Portuguese banks are set to be the next to require massive state handouts in the latest instalment of the global financial crash that first emerged in 2007. Although massive government borrowing by countries like the USA and the UK, that still enjoy their own currencies helped stave off a complete collapse; counties in the Eurozone have been unable to act.
This process has been most dramatic in Greece, where crippling austerity has been imposed on the Greek people to – in effect – reward German and French banks for making insanely optimistic loans to a Greek government that could never hope to pay them back. However, Greece is just the tip of a Eurozone iceberg that will ultimately result in the collapse of the Euro – either in its entirety or through the withdrawal of most of the southern and eastern European states.
According to Will Martin at Business Insider, Portugal is set to experience the next European financial disaster:
“Portugal’s largest bank, Caixa Geral de Depósitos (CGD), an institution that holds nearly one-third of all deposits in the country, is on the brink of destruction following a horrendous first quarter of the year. The bank is thought to need a cash injection of as much as €4 billion (£3.04 billion, $4.45 billion) to rescue it from serious difficulties. That number amounts to roughly 2.5% of Portugal’s GDP.”
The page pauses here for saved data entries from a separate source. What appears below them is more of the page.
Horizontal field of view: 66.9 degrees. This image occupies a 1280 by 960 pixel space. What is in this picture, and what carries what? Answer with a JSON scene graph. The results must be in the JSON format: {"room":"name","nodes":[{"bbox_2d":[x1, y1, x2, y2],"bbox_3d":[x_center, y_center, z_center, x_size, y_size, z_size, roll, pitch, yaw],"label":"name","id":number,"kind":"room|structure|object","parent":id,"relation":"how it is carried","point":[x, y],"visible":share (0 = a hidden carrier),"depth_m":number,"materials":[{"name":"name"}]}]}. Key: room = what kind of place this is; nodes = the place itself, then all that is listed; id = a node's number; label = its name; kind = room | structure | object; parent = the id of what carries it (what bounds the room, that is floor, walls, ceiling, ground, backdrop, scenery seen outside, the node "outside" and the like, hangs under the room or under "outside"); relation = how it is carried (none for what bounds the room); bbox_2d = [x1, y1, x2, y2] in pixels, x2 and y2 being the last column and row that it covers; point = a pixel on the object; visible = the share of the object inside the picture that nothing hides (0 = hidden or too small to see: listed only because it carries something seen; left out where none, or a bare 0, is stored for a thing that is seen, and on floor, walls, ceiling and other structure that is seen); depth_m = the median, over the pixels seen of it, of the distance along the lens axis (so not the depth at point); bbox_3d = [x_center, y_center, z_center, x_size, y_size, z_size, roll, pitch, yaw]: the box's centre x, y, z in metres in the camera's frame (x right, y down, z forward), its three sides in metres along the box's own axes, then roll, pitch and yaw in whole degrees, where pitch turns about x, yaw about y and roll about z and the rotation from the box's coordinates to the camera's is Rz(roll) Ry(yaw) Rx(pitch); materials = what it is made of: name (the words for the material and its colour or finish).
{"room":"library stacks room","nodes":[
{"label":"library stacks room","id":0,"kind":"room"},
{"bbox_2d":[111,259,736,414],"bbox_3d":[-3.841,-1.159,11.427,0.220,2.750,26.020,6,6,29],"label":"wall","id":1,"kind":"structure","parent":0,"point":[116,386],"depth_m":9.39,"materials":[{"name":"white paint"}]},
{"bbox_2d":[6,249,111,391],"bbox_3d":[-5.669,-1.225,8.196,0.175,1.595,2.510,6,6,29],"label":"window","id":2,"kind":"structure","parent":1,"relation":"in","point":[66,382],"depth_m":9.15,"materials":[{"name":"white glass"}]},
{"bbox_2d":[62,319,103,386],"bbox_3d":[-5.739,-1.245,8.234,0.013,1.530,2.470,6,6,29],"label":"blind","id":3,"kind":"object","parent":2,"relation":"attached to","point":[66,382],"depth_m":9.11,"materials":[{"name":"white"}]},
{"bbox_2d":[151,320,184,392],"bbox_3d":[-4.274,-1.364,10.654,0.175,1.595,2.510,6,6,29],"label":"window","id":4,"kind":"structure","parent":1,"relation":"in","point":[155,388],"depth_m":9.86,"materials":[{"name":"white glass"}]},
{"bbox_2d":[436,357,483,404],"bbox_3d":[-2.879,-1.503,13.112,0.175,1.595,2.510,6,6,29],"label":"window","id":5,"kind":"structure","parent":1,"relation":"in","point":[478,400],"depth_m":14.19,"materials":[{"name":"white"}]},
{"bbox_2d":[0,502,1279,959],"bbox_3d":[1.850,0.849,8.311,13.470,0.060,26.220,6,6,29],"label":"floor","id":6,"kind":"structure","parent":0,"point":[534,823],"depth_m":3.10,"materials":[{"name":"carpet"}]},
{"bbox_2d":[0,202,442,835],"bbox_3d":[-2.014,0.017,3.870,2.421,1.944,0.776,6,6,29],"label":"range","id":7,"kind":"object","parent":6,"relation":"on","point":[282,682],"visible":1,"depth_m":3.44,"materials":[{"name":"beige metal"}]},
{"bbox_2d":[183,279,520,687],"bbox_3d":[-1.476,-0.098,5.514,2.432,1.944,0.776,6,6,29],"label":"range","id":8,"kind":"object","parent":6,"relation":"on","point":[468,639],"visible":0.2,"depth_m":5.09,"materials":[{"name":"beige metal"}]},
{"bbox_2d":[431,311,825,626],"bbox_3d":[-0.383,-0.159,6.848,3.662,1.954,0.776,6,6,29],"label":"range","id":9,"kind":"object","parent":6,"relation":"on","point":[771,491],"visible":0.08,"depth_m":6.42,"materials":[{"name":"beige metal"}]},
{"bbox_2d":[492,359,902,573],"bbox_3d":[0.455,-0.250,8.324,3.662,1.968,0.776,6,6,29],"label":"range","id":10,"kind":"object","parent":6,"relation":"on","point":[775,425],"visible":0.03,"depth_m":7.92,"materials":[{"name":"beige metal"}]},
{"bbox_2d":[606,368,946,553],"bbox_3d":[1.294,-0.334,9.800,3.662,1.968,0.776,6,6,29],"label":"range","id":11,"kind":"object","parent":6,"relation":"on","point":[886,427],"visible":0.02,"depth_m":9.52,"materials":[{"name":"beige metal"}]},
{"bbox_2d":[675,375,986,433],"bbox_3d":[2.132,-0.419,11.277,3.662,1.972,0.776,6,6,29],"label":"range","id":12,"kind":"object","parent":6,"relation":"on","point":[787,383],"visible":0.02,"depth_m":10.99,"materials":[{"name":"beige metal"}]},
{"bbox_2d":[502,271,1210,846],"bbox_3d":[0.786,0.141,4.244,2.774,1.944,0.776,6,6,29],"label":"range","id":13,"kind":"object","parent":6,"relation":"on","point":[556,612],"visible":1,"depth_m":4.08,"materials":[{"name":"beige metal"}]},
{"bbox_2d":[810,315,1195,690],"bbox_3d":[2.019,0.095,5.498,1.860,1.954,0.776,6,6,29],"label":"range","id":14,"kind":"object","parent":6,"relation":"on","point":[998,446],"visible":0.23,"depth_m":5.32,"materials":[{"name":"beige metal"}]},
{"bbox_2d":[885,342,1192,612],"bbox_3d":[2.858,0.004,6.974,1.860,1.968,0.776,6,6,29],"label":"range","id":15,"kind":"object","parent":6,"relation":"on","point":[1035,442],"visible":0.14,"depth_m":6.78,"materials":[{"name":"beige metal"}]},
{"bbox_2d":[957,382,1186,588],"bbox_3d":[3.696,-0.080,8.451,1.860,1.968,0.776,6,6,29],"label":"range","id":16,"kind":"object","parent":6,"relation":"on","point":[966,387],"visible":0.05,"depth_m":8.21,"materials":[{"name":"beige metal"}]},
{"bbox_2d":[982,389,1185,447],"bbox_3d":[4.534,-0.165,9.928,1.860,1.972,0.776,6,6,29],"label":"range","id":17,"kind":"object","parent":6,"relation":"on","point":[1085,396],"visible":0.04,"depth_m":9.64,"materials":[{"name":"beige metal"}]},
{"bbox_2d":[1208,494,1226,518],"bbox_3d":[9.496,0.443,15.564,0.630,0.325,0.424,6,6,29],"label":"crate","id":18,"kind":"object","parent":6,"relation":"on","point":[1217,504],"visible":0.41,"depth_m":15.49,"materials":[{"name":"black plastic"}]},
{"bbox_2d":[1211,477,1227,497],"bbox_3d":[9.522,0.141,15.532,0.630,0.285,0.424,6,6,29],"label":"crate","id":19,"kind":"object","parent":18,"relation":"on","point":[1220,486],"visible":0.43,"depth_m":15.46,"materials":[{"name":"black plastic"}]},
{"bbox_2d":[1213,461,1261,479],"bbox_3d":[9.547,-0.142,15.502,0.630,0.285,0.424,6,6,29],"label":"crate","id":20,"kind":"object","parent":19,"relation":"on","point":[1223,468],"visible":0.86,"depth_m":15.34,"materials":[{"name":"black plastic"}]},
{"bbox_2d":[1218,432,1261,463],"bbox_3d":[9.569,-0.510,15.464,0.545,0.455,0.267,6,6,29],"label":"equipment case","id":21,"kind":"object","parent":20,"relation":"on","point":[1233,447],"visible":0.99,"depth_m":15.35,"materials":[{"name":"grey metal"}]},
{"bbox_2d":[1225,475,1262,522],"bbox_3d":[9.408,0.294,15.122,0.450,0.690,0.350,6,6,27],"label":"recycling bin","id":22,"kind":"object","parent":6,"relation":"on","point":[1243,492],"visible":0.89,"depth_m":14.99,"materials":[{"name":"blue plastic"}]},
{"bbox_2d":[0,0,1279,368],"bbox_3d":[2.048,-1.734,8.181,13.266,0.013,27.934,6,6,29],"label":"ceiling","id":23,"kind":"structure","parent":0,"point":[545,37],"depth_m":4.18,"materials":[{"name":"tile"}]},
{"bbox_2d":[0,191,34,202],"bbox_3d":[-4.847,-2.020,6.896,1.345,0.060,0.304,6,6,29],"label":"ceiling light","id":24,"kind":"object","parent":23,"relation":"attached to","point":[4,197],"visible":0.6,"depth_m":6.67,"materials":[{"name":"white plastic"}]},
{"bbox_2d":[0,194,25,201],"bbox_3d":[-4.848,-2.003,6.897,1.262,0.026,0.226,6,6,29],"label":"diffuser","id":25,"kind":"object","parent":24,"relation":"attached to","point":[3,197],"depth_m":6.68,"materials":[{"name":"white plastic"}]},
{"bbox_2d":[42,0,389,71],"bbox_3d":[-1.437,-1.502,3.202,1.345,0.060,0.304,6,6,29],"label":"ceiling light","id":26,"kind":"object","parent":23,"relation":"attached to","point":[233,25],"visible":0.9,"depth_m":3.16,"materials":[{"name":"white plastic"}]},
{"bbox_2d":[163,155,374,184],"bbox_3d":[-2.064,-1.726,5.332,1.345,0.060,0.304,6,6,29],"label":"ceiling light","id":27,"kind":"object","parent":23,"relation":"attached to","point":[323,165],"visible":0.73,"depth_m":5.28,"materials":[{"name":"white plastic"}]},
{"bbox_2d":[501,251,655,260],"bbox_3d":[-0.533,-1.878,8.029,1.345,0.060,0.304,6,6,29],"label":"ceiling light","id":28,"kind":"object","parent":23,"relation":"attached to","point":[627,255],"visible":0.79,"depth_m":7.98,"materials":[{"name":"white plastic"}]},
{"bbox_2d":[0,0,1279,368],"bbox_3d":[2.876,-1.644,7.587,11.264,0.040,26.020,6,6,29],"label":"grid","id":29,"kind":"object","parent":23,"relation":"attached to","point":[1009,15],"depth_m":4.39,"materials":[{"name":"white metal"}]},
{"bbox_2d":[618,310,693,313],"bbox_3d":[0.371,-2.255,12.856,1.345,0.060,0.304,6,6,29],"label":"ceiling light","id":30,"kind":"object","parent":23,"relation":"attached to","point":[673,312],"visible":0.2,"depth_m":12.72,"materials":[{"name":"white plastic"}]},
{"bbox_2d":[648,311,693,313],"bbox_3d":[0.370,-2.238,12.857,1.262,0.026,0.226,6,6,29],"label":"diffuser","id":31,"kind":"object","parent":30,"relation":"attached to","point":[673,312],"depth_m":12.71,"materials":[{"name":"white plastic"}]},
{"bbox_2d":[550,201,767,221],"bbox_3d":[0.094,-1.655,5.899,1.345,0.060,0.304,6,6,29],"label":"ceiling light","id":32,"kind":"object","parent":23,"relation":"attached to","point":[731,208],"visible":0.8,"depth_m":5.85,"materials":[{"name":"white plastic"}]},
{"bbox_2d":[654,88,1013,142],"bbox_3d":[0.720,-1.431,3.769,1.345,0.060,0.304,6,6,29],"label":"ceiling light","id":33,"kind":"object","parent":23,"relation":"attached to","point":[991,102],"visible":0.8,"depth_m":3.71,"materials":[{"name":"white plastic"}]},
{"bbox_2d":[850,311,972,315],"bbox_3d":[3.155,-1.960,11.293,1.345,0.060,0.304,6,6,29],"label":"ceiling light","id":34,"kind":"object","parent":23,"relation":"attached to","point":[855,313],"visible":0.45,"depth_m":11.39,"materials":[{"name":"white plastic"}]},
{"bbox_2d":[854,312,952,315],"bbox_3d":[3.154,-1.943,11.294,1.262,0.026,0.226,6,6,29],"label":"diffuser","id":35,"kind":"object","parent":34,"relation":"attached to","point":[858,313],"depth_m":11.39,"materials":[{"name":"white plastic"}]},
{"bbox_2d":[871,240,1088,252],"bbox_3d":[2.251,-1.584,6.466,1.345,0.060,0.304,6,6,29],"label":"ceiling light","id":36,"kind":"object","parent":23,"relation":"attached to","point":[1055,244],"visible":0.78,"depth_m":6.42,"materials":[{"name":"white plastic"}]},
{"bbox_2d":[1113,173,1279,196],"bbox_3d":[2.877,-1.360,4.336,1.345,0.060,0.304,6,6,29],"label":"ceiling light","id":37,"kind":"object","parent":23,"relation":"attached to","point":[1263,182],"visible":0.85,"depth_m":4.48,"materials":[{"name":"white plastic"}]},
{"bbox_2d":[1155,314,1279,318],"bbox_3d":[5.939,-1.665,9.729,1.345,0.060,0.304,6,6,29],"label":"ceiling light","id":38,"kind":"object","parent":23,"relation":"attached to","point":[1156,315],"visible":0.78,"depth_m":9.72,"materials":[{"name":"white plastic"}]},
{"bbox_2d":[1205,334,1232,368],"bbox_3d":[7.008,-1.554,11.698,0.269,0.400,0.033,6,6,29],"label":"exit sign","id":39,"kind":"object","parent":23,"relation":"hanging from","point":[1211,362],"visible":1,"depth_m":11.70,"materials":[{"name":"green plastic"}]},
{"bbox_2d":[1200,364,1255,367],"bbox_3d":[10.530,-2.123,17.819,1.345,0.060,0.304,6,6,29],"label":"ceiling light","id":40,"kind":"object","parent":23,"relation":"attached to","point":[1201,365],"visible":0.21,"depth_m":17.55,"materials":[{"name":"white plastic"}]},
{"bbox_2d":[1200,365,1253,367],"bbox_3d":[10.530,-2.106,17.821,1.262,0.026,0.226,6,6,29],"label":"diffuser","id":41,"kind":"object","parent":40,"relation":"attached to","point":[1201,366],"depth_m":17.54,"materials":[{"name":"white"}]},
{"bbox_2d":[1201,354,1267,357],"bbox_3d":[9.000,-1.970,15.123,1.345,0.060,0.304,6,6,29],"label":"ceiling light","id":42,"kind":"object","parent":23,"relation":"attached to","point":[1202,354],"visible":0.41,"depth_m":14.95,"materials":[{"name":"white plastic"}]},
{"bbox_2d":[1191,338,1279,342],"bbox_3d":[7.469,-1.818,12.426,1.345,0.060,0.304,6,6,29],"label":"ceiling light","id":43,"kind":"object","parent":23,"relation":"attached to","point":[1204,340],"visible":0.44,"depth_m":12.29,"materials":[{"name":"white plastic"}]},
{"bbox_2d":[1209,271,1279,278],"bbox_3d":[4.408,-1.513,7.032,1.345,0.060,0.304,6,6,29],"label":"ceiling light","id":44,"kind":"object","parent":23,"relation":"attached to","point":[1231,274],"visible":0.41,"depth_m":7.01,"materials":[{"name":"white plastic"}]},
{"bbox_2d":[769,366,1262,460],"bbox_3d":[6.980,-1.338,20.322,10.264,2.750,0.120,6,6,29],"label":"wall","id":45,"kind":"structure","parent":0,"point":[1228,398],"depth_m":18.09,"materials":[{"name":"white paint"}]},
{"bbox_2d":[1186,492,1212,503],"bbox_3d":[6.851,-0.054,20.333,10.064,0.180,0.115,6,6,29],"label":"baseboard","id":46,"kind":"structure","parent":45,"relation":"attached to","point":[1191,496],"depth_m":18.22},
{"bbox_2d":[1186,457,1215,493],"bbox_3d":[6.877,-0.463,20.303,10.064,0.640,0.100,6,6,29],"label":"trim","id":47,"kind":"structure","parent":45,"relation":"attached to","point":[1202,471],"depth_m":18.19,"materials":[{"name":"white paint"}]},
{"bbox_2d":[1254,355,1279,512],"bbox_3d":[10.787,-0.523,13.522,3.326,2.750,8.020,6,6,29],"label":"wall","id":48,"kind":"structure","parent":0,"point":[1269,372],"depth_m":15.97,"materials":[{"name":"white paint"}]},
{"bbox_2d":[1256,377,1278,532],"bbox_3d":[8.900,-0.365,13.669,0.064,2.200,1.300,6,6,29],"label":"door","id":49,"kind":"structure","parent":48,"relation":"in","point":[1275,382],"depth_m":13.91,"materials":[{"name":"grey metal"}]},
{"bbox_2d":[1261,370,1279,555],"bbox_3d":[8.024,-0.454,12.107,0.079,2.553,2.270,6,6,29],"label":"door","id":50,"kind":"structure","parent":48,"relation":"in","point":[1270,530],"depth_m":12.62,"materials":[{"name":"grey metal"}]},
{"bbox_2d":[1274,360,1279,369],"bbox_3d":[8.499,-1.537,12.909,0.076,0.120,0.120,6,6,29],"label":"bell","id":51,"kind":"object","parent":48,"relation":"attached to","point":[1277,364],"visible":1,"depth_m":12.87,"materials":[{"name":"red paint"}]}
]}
While bailouts to individual banks in individual countries continues, the Eurozone itself is becoming a basket-case; with the Central bank forced to set negative interest rates and to pump quantitative easing (i.e. money printing) directly into large European corporations. This all helps to stave off the inevitable collapse for a few more months. But as Martin observes:
“Clearly, Portugal isn’t the only European nation in financial difficulty — Greece is barely scraping through continued talks with its creditors, Italy has huge problems in its banking sector and massive political issues, and France’s striking workers highlight systemic problems with its labour market — but Portugal appears the closest to a new economic crisis.”
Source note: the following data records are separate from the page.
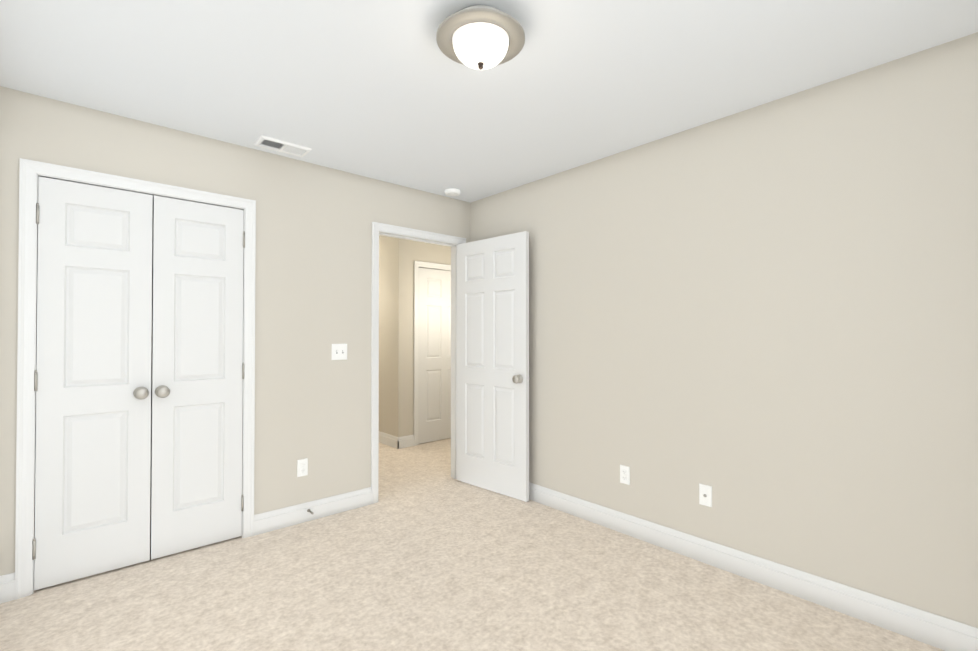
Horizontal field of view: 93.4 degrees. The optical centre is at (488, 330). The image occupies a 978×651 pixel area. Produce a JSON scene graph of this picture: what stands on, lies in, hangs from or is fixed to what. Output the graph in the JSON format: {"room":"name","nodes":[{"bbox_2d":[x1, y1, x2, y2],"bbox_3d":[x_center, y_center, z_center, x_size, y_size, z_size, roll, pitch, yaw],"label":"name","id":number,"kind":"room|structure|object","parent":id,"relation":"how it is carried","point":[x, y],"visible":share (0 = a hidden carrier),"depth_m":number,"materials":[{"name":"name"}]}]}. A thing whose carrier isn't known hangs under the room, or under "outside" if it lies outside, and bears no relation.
{"room":"empty bedroom","nodes":[
{"label":"empty bedroom","id":0,"kind":"room"},
{"bbox_2d":[0,86,469,575],"bbox_3d":[-1.303,0.074,3.158,2.945,2.440,0.120,1,-1,-42],"label":"wall","id":1,"kind":"structure","parent":0,"point":[313,267],"depth_m":3.03,"materials":[{"name":"beige paint"}]},
{"bbox_2d":[32,176,152,590],"bbox_3d":[-2.046,0.259,2.400,0.465,2.030,0.096,1,-1,-42],"label":"closet door","id":2,"kind":"structure","parent":1,"relation":"in","point":[92,380],"depth_m":2.40,"materials":[{"name":"white paint"}]},
{"bbox_2d":[15,158,255,599],"bbox_3d":[-1.916,0.255,2.608,0.960,2.066,0.120,1,-1,-42],"label":"door frame","id":3,"kind":"structure","parent":1,"relation":"attached to","point":[36,269],"depth_m":2.33,"materials":[{"name":"white paint"}]},
{"bbox_2d":[150,195,244,559],"bbox_3d":[-1.694,0.262,2.713,0.465,2.030,0.096,1,-1,-42],"label":"closet door","id":4,"kind":"structure","parent":1,"relation":"in","point":[197,498],"depth_m":2.71,"materials":[{"name":"white paint"}]},
{"bbox_2d":[297,458,307,476],"bbox_3d":[-1.256,0.928,3.104,0.070,0.115,0.010,1,-1,-42],"label":"outlet","id":5,"kind":"object","parent":1,"relation":"attached to","point":[302,467],"visible":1,"depth_m":3.10,"materials":[{"name":"white plastic"}]},
{"bbox_2d":[254,487,371,535],"bbox_3d":[-1.179,1.231,3.166,0.809,0.125,0.015,1,-1,-42],"label":"baseboard","id":6,"kind":"structure","parent":1,"relation":"attached to","point":[272,520],"depth_m":3.13,"materials":[{"name":"white paint"}]},
{"bbox_2d":[332,344,346,359],"bbox_3d":[-1.062,0.155,3.281,0.116,0.115,0.017,1,-1,-42],"label":"switch plate","id":7,"kind":"object","parent":1,"relation":"attached to","point":[339,351],"visible":1,"depth_m":3.28,"materials":[{"name":"white plastic"}]},
{"bbox_2d":[371,222,465,503],"bbox_3d":[-0.582,0.245,3.790,0.899,2.110,0.138,1,-1,-42],"label":"door frame","id":8,"kind":"structure","parent":1,"relation":"attached to","point":[377,227],"depth_m":3.49,"materials":[{"name":"white paint"}]},
{"bbox_2d":[456,231,529,501],"bbox_3d":[0.007,0.273,3.733,0.778,2.030,0.157,-1,-1,43],"label":"entry door","id":9,"kind":"structure","parent":8,"relation":"attached to","point":[492,364],"depth_m":3.68,"materials":[{"name":"white paint"}]},
{"bbox_2d":[379,235,407,436],"bbox_3d":[-1.559,0.102,5.833,0.120,2.440,1.790,1,-1,-42],"label":"wall block","id":10,"kind":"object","parent":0,"point":[393,336],"visible":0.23,"depth_m":5.21,"materials":[{"name":"beige paint"}]},
{"bbox_2d":[379,431,399,448],"bbox_3d":[-1.564,1.259,5.726,0.015,0.125,1.685,1,-1,-42],"label":"baseboard","id":11,"kind":"structure","parent":10,"relation":"attached to","point":[395,441],"depth_m":5.23,"materials":[{"name":"white paint"}]},
{"bbox_2d":[408,240,450,434],"bbox_3d":[-0.280,0.102,5.858,1.820,2.440,0.120,1,-1,-42],"label":"wall","id":12,"kind":"structure","parent":0,"point":[428,252],"depth_m":5.25,"materials":[{"name":"beige paint"}]},
{"bbox_2d":[414,261,450,445],"bbox_3d":[-0.564,0.265,5.590,0.884,2.110,0.138,1,-1,-42],"label":"door frame","id":13,"kind":"structure","parent":12,"relation":"attached to","point":[430,265],"depth_m":5.27,"materials":[{"name":"white paint"}]},
{"bbox_2d":[418,268,450,443],"bbox_3d":[-0.524,0.296,5.544,0.754,2.030,0.096,1,-1,-42],"label":"hall door","id":14,"kind":"structure","parent":12,"relation":"in","point":[434,354],"depth_m":5.45,"materials":[{"name":"white paint"}]},
{"bbox_2d":[0,438,944,650],"bbox_3d":[-0.284,1.327,3.506,5.185,0.060,6.940,1,-1,-42],"label":"floor","id":15,"kind":"structure","parent":0,"point":[426,552],"depth_m":2.23,"materials":[{"name":"carpet"}]},
{"bbox_2d":[0,0,977,235],"bbox_3d":[-0.284,-1.192,3.533,5.185,0.100,6.940,1,-1,-42],"label":"ceiling","id":16,"kind":"structure","parent":0,"point":[389,91],"depth_m":2.05,"materials":[{"name":"white paint"}]},
{"bbox_2d":[254,135,311,156],"bbox_3d":[-1.286,-1.143,2.878,0.300,0.013,0.165,1,-1,-42],"label":"ceiling vent","id":17,"kind":"object","parent":16,"relation":"in","point":[266,142],"visible":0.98,"depth_m":2.87,"materials":[{"name":"white metal"}]},
{"bbox_2d":[445,188,459,195],"bbox_3d":[-0.298,-1.121,3.761,0.128,0.038,0.128,1,-1,-42],"label":"smoke detector","id":18,"kind":"object","parent":16,"relation":"attached to","point":[452,192],"visible":1,"depth_m":3.72,"materials":[{"name":"white plastic"}]},
{"bbox_2d":[436,5,524,69],"bbox_3d":[-0.031,-1.075,1.745,0.336,0.174,0.336,1,-1,-42],"label":"flush ceiling light","id":19,"kind":"object","parent":16,"relation":"attached to","point":[480,37],"visible":1,"depth_m":1.68,"materials":[{"name":"white glass"}]},
{"bbox_2d":[470,32,977,627],"bbox_3d":[1.113,0.069,2.756,0.120,2.440,3.940,1,-1,-42],"label":"wall","id":20,"kind":"structure","parent":0,"point":[762,320],"depth_m":2.27,"materials":[{"name":"beige paint"}]},
{"bbox_2d":[620,465,629,484],"bbox_3d":[0.862,0.921,2.930,0.010,0.115,0.070,1,-1,-42],"label":"outlet","id":21,"kind":"object","parent":20,"relation":"attached to","point":[624,474],"visible":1,"depth_m":2.92,"materials":[{"name":"white plastic"}]},
{"bbox_2d":[699,483,711,506],"bbox_3d":[1.196,0.917,2.551,0.018,0.115,0.070,1,-1,-42],"label":"outlet","id":22,"kind":"object","parent":20,"relation":"attached to","point":[705,495],"visible":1,"depth_m":2.55,"materials":[{"name":"white plastic"}]},
{"bbox_2d":[529,482,977,650],"bbox_3d":[1.055,1.226,2.692,0.035,0.125,3.700,1,-1,-42],"label":"baseboard","id":23,"kind":"structure","parent":20,"relation":"attached to","point":[938,631],"depth_m":2.25,"materials":[{"name":"white paint"}]}
]}
The real problem, of course, is not with countries like Portugal and Greece, but with big European banks like Deutsche Bank that issued dodgy loans to sub-prime European states in the first place. Nobody in the European Commission (or global financial governance) cares a jot what happens to ordinary people in the Eurozone. They are, however, greatly troubled by the fact that sooner or later one or more of these states is going to default. When it does, the whole banking house of cards will come tumbling down.
Sooner or later, it will be the Euro itself that suffers a crisis of confidence as global investors wake up to the simple fact that European tax payers will never be able to pay back the money their central bank has been borrowing to plug the black hole of unsustainable debt issued by Europe’s largest banks. After seven years of crisis, more of the same failed bailouts for the banks and austerity for the taxpayers is wearing thin both politically and economically.